───── Exercise input ─────

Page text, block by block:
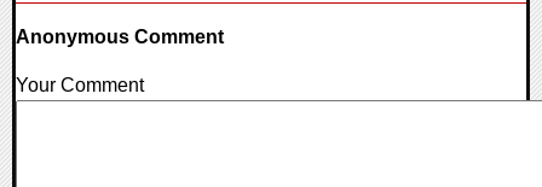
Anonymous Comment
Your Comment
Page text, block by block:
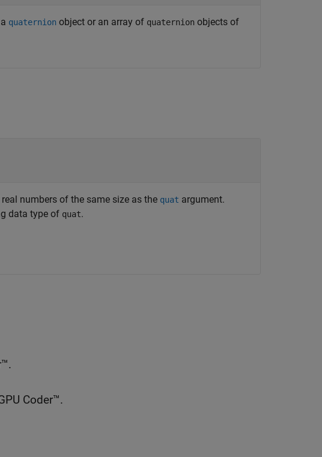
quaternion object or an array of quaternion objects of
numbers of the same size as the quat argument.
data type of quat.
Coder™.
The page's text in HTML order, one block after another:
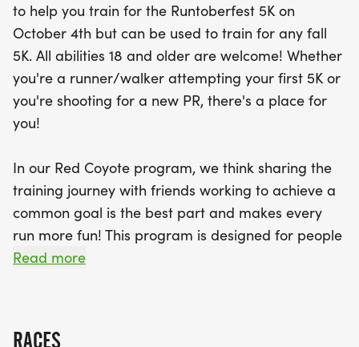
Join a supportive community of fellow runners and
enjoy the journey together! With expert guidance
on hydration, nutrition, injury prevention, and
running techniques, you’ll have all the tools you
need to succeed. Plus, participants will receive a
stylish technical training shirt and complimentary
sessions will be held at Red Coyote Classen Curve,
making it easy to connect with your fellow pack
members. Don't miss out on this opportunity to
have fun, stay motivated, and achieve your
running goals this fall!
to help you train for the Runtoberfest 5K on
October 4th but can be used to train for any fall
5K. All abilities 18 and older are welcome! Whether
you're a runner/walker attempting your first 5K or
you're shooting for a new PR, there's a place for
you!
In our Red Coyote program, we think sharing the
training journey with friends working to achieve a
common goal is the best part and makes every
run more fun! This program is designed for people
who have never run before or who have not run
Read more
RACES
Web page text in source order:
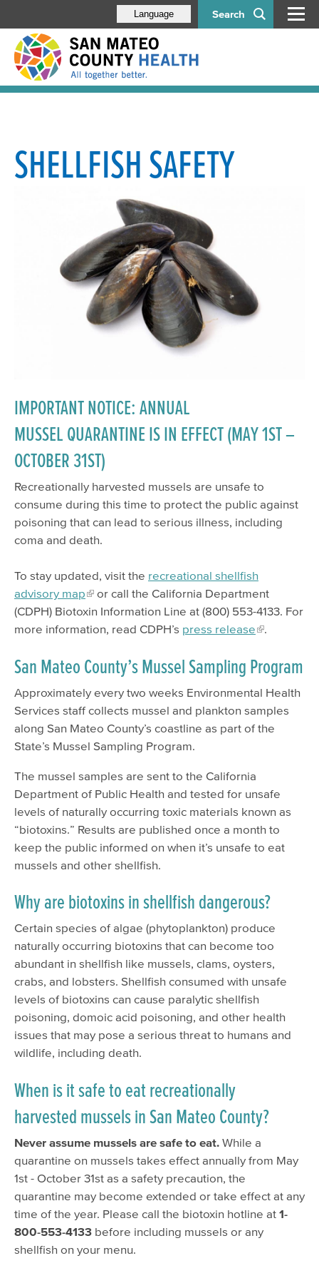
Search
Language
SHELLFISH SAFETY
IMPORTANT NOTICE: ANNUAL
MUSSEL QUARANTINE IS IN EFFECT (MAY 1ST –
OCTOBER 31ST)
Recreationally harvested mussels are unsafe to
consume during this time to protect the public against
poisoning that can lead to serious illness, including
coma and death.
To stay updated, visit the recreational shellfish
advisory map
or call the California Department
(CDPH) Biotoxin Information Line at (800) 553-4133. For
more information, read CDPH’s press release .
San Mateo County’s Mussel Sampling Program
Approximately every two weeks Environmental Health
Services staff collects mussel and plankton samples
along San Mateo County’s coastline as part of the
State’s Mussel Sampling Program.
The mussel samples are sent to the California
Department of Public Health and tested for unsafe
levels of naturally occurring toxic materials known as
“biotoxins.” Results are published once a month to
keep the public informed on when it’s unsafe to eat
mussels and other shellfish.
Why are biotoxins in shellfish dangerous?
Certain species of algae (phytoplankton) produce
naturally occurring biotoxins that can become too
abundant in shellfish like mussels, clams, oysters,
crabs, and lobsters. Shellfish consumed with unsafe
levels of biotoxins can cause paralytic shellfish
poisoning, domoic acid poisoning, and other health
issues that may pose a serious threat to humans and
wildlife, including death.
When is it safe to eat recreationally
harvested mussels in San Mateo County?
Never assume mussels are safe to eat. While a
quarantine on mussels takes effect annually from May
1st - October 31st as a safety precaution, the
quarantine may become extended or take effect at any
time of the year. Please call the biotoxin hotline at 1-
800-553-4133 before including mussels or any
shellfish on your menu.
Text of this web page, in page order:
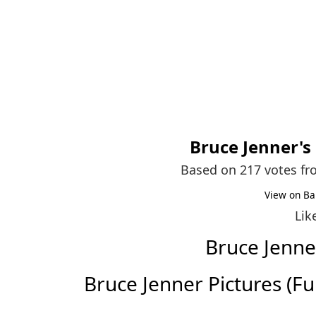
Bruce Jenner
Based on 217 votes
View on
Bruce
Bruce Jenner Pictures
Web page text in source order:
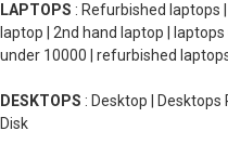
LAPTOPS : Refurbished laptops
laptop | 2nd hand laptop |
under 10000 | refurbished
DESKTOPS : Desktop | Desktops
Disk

─────
───── Exercise input ─────

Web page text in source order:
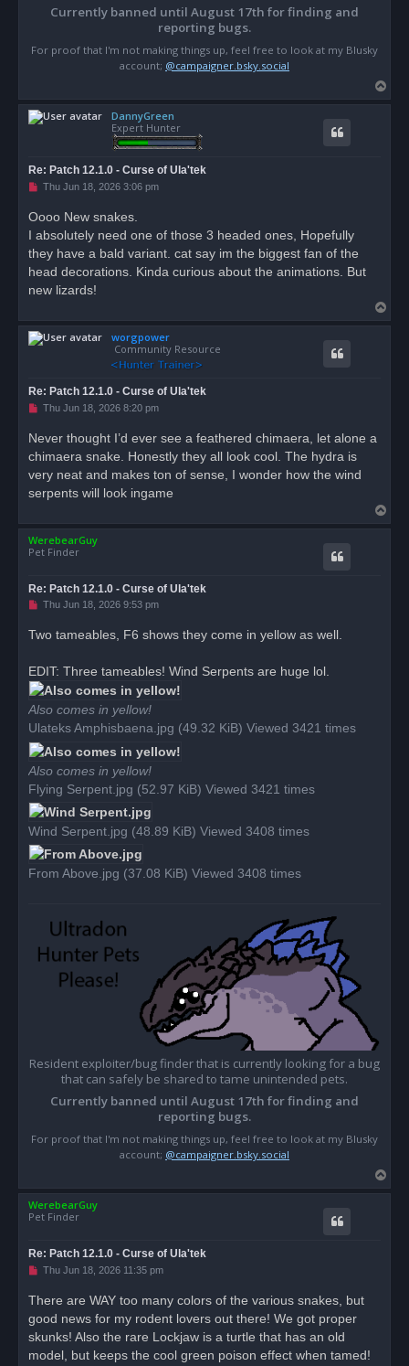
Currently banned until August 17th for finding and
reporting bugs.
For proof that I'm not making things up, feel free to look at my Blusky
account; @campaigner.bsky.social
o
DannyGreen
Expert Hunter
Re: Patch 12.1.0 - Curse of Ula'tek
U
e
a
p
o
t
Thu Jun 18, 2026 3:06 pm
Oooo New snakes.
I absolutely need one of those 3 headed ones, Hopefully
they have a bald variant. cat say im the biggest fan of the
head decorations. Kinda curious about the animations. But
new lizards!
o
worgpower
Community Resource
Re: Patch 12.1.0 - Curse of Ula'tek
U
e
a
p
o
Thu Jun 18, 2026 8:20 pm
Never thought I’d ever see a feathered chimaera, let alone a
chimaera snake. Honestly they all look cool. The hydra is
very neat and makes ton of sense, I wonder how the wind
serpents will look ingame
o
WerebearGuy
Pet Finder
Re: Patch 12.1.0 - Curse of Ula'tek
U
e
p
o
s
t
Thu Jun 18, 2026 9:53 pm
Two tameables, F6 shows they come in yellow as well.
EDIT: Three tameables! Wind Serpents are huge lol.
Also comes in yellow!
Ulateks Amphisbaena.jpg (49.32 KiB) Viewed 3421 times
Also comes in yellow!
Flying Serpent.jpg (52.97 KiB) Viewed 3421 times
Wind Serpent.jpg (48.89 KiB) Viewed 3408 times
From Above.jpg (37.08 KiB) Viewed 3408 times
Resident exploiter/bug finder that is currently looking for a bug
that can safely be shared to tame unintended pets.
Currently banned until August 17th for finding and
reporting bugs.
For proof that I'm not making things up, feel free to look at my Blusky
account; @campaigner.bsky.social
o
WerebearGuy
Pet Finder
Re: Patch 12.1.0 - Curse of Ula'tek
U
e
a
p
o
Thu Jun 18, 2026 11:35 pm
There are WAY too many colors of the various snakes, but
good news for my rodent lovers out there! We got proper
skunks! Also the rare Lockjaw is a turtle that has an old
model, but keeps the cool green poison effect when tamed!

─────
───── Exercise input ─────

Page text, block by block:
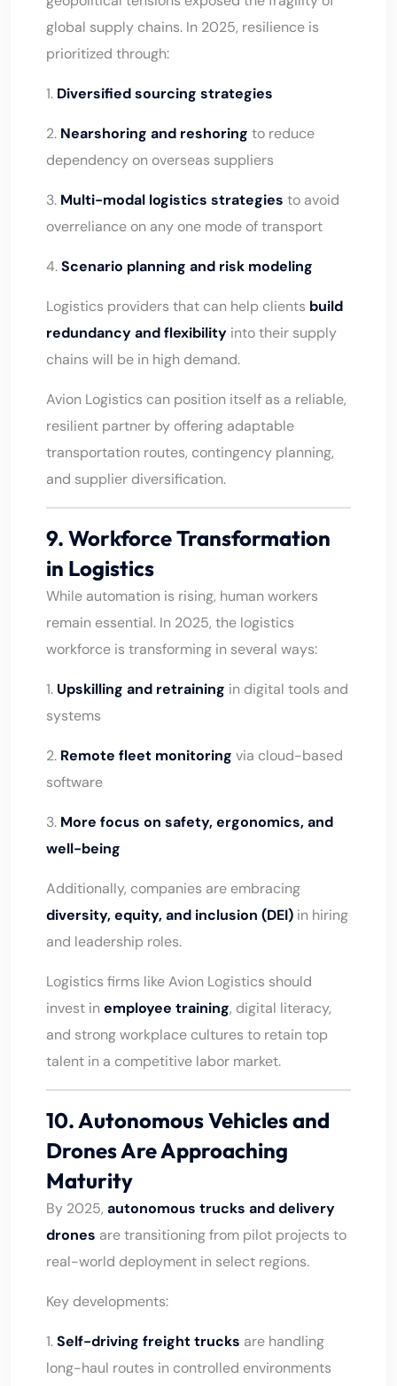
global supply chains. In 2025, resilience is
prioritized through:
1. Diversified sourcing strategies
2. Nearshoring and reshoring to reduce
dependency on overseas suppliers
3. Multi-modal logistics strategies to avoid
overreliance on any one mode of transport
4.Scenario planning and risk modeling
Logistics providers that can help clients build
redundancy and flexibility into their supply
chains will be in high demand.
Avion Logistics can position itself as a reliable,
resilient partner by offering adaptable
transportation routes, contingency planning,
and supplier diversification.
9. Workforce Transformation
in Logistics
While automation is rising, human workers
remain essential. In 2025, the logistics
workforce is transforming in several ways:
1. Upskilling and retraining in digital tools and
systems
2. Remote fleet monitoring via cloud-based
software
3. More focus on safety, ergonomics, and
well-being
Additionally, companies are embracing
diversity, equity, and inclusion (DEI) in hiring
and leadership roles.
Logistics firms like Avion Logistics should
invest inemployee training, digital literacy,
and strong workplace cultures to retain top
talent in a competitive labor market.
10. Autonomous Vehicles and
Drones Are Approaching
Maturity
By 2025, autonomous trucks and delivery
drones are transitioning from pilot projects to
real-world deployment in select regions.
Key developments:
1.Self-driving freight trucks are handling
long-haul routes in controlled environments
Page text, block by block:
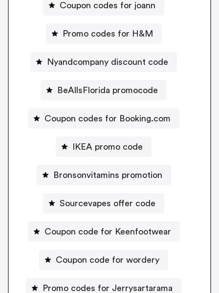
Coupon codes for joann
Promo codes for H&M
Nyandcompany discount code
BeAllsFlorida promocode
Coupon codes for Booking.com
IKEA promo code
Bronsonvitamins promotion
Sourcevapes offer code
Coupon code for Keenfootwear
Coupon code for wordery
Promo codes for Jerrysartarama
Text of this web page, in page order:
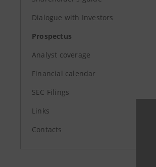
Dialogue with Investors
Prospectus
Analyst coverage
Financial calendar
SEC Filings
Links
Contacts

─────

■ **What you have to do**:
Filter the records for lines containing the word "Viewed" and copy each one.

■ **Exercise answer**:
Ulateks Amphisbaena.jpg (49.32 KiB) Viewed 3421 times
Flying Serpent.jpg (52.97 KiB) Viewed 3421 times
Wind Serpent.jpg (48.89 KiB) Viewed 3408 times
From Above.jpg (37.08 KiB) Viewed 3408 times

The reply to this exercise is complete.